___ SUPPLIED MATERIAL ___
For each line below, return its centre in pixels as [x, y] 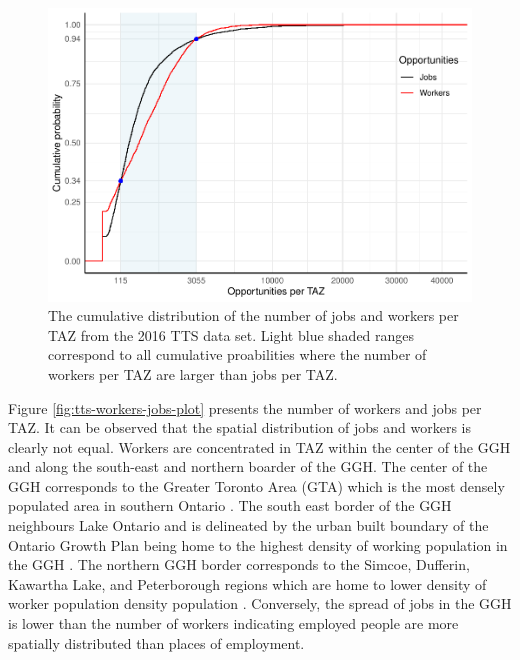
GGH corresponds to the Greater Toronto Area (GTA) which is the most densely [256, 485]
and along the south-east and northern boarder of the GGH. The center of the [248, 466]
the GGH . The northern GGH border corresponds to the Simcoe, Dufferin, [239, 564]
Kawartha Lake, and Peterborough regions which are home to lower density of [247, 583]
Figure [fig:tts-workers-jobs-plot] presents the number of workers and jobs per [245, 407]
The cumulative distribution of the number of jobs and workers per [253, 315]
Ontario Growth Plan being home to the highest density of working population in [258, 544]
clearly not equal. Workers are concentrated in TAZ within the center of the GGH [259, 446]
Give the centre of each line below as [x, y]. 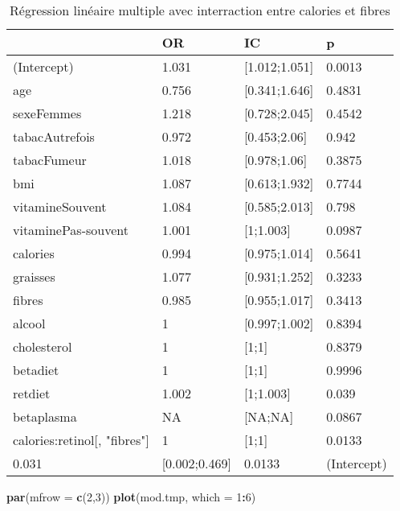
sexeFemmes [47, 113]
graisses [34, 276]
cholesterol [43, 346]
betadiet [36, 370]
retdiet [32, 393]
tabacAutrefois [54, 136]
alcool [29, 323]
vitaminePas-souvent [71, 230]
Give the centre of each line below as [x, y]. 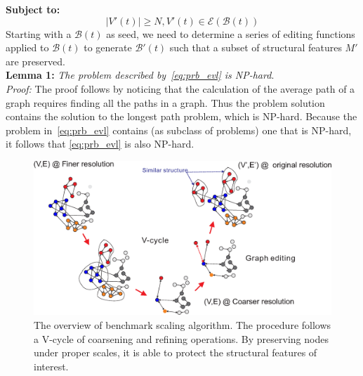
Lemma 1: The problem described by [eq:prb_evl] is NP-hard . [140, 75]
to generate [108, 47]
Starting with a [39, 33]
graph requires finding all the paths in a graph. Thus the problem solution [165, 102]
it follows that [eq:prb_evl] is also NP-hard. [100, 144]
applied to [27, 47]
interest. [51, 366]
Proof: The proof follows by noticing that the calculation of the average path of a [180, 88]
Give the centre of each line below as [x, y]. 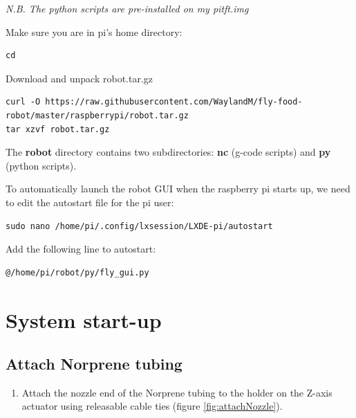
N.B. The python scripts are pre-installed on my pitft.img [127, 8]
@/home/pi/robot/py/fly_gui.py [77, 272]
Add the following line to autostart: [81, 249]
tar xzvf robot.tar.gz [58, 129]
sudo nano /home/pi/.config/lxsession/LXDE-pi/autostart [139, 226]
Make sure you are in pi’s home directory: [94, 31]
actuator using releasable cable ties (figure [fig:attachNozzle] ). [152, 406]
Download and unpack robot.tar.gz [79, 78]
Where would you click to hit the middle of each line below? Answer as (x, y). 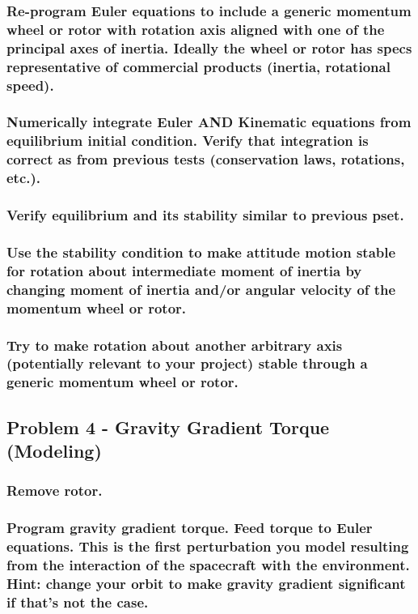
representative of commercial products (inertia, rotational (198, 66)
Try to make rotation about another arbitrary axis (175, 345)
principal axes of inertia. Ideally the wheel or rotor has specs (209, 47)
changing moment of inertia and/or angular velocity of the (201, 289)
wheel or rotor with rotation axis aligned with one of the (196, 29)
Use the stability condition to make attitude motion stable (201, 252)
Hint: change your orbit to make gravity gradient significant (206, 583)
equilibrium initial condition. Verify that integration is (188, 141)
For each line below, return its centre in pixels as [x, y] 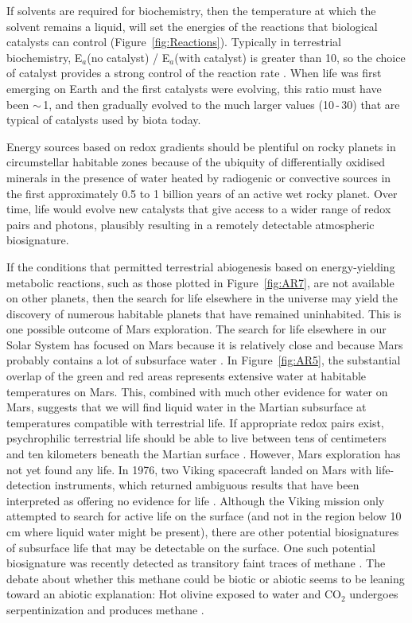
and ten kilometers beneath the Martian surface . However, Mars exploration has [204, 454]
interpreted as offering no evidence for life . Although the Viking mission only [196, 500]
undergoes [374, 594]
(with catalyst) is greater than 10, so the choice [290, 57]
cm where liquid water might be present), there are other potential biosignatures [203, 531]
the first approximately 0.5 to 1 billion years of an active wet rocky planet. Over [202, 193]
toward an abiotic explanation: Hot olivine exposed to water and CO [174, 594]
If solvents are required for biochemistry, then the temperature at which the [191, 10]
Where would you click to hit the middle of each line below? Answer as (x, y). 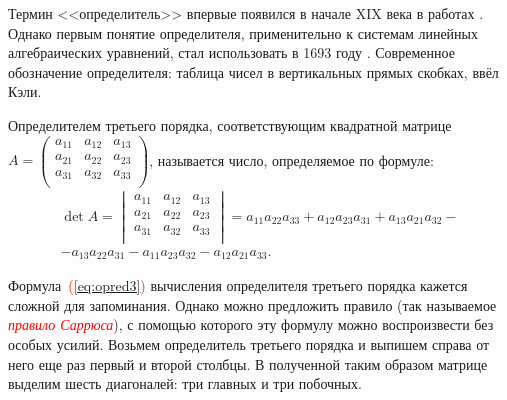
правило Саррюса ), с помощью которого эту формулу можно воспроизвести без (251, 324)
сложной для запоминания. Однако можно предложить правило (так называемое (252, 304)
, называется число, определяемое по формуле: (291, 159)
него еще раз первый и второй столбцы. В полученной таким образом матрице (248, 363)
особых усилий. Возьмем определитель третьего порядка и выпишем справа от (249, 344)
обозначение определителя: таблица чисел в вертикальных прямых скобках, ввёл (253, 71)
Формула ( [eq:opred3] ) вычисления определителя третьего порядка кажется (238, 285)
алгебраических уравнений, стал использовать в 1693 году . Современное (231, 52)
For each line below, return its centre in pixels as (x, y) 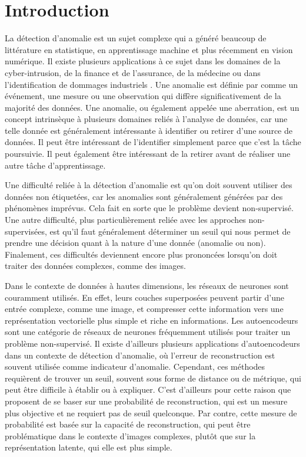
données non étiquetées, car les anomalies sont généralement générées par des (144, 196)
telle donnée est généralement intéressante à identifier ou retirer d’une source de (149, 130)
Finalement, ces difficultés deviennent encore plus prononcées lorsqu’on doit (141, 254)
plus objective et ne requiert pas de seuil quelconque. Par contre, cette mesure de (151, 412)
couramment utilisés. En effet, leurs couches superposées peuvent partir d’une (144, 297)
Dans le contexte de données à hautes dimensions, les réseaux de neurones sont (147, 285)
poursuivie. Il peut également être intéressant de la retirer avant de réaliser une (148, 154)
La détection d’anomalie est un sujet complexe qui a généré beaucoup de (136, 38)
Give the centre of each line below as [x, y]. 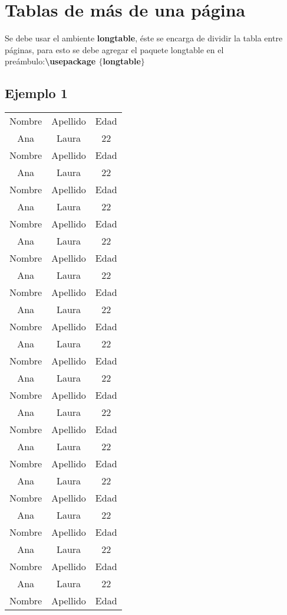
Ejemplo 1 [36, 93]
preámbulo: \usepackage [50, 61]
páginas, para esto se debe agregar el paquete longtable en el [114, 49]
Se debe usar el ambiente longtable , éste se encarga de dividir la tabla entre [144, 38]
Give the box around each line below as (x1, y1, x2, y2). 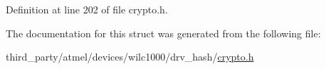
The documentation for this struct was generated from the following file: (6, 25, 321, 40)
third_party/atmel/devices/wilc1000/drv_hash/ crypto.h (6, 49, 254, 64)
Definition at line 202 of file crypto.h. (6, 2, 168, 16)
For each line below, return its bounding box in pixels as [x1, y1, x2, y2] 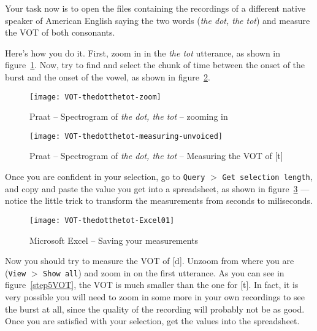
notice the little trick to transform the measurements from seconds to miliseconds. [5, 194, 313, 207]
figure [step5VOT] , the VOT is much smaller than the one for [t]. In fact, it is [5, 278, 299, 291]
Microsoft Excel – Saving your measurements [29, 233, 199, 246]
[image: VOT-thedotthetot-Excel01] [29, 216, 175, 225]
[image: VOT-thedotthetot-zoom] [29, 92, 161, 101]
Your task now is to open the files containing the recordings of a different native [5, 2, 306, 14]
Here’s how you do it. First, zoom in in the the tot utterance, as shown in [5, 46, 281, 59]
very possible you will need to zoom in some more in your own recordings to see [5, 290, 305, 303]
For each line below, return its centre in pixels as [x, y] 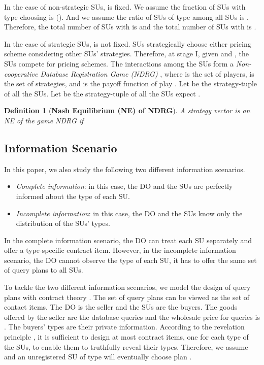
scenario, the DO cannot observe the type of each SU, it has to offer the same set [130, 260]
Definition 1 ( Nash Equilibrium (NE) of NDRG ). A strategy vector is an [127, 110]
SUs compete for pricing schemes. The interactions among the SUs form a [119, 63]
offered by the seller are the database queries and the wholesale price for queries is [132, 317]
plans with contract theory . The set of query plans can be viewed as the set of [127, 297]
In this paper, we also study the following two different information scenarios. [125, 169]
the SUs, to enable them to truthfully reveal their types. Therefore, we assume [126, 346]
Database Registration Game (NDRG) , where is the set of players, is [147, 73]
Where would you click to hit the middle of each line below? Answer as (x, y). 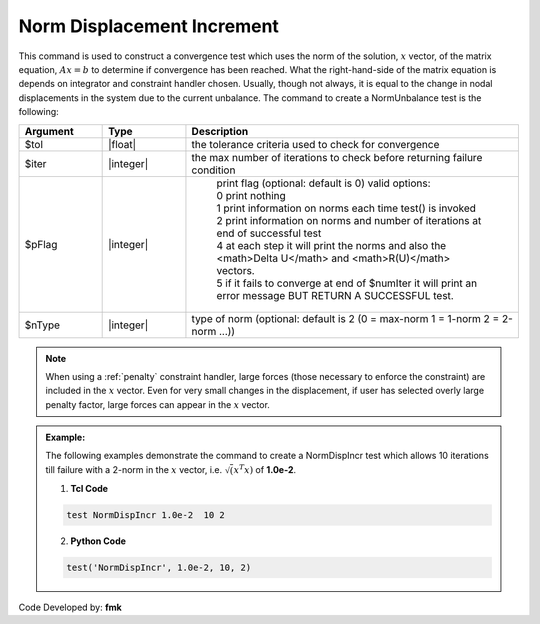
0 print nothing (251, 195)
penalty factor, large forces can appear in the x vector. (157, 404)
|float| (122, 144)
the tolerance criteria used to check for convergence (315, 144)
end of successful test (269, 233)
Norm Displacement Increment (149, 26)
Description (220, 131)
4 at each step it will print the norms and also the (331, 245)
___
WORK TO BE COMPLETED
All of the data must be given again exactly, without the pictures.

ANSWER SPACE
For each line below, return its centre in pixels as [x, y] 
GGH corresponds to the Greater Toronto Area (GTA) which is the most densely [256, 485]
and along the south-east and northern boarder of the GGH. The center of the [248, 466]
the GGH . The northern GGH border corresponds to the Simcoe, Dufferin, [239, 564]
Kawartha Lake, and Peterborough regions which are home to lower density of [247, 583]
Figure [fig:tts-workers-jobs-plot] presents the number of workers and jobs per [245, 407]
The cumulative distribution of the number of jobs and workers per [253, 315]
Ontario Growth Plan being home to the highest density of working population in [258, 544]
clearly not equal. Workers are concentrated in TAZ within the center of the GGH [259, 446]
Give the centre of each line below as [x, y]. 
sexeFemmes [47, 113]
graisses [34, 276]
cholesterol [43, 346]
betadiet [36, 370]
retdiet [32, 393]
tabacAutrefois [54, 136]
alcool [29, 323]
vitaminePas-souvent [71, 230]
Give the centre of each line below as [x, y]. 
Lemma 1: The problem described by [eq:prb_evl] is NP-hard . [140, 75]
to generate [108, 47]
Starting with a [39, 33]
graph requires finding all the paths in a graph. Thus the problem solution [165, 102]
it follows that [eq:prb_evl] is also NP-hard. [100, 144]
applied to [27, 47]
interest. [51, 366]
Proof: The proof follows by noticing that the calculation of the average path of a [180, 88]
Give the centre of each line below as [x, y]. 
N.B. The python scripts are pre-installed on my pitft.img [127, 8]
@/home/pi/robot/py/fly_gui.py [77, 272]
Add the following line to autostart: [81, 249]
tar xzvf robot.tar.gz [58, 129]
sudo nano /home/pi/.config/lxsession/LXDE-pi/autostart [139, 226]
Make sure you are in pi’s home directory: [94, 31]
actuator using releasable cable ties (figure [fig:attachNozzle] ). [152, 406]
Download and unpack robot.tar.gz [79, 78]
Where would you click to hit the middle of each line below? Answer as (x, y). 
representative of commercial products (inertia, rotational (198, 66)
Try to make rotation about another arbitrary axis (175, 345)
principal axes of inertia. Ideally the wheel or rotor has specs (209, 47)
changing moment of inertia and/or angular velocity of the (201, 289)
wheel or rotor with rotation axis aligned with one of the (196, 29)
Use the stability condition to make attitude motion stable (201, 252)
Hint: change your orbit to make gravity gradient significant (206, 583)
equilibrium initial condition. Verify that integration is (188, 141)
For each line below, return its centre in pixels as [x, y] 
and ten kilometers beneath the Martian surface . However, Mars exploration has [204, 454]
interpreted as offering no evidence for life . Although the Viking mission only [196, 500]
undergoes [374, 594]
(with catalyst) is greater than 10, so the choice [290, 57]
cm where liquid water might be present), there are other potential biosignatures [203, 531]
the first approximately 0.5 to 1 billion years of an active wet rocky planet. Over [202, 193]
toward an abiotic explanation: Hot olivine exposed to water and CO [174, 594]
If solvents are required for biochemistry, then the temperature at which the [191, 10]
Where would you click to hit the middle of each line below? Answer as (x, y). 
правило Саррюса ), с помощью которого эту формулу можно воспроизвести без (251, 324)
сложной для запоминания. Однако можно предложить правило (так называемое (252, 304)
, называется число, определяемое по формуле: (291, 159)
него еще раз первый и второй столбцы. В полученной таким образом матрице (248, 363)
особых усилий. Возьмем определитель третьего порядка и выпишем справа от (249, 344)
обозначение определителя: таблица чисел в вертикальных прямых скобках, ввёл (253, 71)
Формула ( [eq:opred3] ) вычисления определителя третьего порядка кажется (238, 285)
алгебраических уравнений, стал использовать в 1693 году . Современное (231, 52)
For each line below, return its centre in pixels as (x, y) 
données non étiquetées, car les anomalies sont généralement générées par des (144, 196)
telle donnée est généralement intéressante à identifier ou retirer d’une source de (149, 130)
Finalement, ces difficultés deviennent encore plus prononcées lorsqu’on doit (141, 254)
plus objective et ne requiert pas de seuil quelconque. Par contre, cette mesure de (151, 412)
couramment utilisés. En effet, leurs couches superposées peuvent partir d’une (144, 297)
Dans le contexte de données à hautes dimensions, les réseaux de neurones sont (147, 285)
poursuivie. Il peut également être intéressant de la retirer avant de réaliser une (148, 154)
La détection d’anomalie est un sujet complexe qui a généré beaucoup de (136, 38)
Give the centre of each line below as [x, y]. 
Ejemplo 1 [36, 93]
preámbulo: \usepackage [50, 61]
páginas, para esto se debe agregar el paquete longtable en el [114, 49]
Se debe usar el ambiente longtable , éste se encarga de dividir la tabla entre [144, 38]
Give the box around each line below as (x1, y1, x2, y2). 
The documentation for this struct was generated from the following file: (6, 25, 321, 40)
third_party/atmel/devices/wilc1000/drv_hash/ crypto.h (6, 49, 254, 64)
Definition at line 202 of file crypto.h. (6, 2, 168, 16)
For each line below, return its bounding box in pixels as [x1, y1, x2, y2] 
notice the little trick to transform the measurements from seconds to miliseconds. [5, 194, 313, 207]
figure [step5VOT] , the VOT is much smaller than the one for [t]. In fact, it is [5, 278, 299, 291]
Microsoft Excel – Saving your measurements [29, 233, 199, 246]
[image: VOT-thedotthetot-Excel01] [29, 216, 175, 225]
[image: VOT-thedotthetot-zoom] [29, 92, 161, 101]
Your task now is to open the files containing the recordings of a different native [5, 2, 306, 14]
Here’s how you do it. First, zoom in in the the tot utterance, as shown in [5, 46, 281, 59]
very possible you will need to zoom in some more in your own recordings to see [5, 290, 305, 303]
For each line below, return its centre in pixels as [x, y] 
scenario, the DO cannot observe the type of each SU, it has to offer the same set [130, 260]
Definition 1 ( Nash Equilibrium (NE) of NDRG ). A strategy vector is an [127, 110]
SUs compete for pricing schemes. The interactions among the SUs form a [119, 63]
offered by the seller are the database queries and the wholesale price for queries is [132, 317]
plans with contract theory . The set of query plans can be viewed as the set of [127, 297]
In this paper, we also study the following two different information scenarios. [125, 169]
the SUs, to enable them to truthfully reveal their types. Therefore, we assume [126, 346]
Database Registration Game (NDRG) , where is the set of players, is [147, 73]
Where would you click to hit the middle of each line below? Answer as (x, y). 
0 print nothing (251, 195)
penalty factor, large forces can appear in the x vector. (157, 404)
|float| (122, 144)
the tolerance criteria used to check for convergence (315, 144)
end of successful test (269, 233)
Norm Displacement Increment (149, 26)
Description (220, 131)
4 at each step it will print the norms and also the (331, 245)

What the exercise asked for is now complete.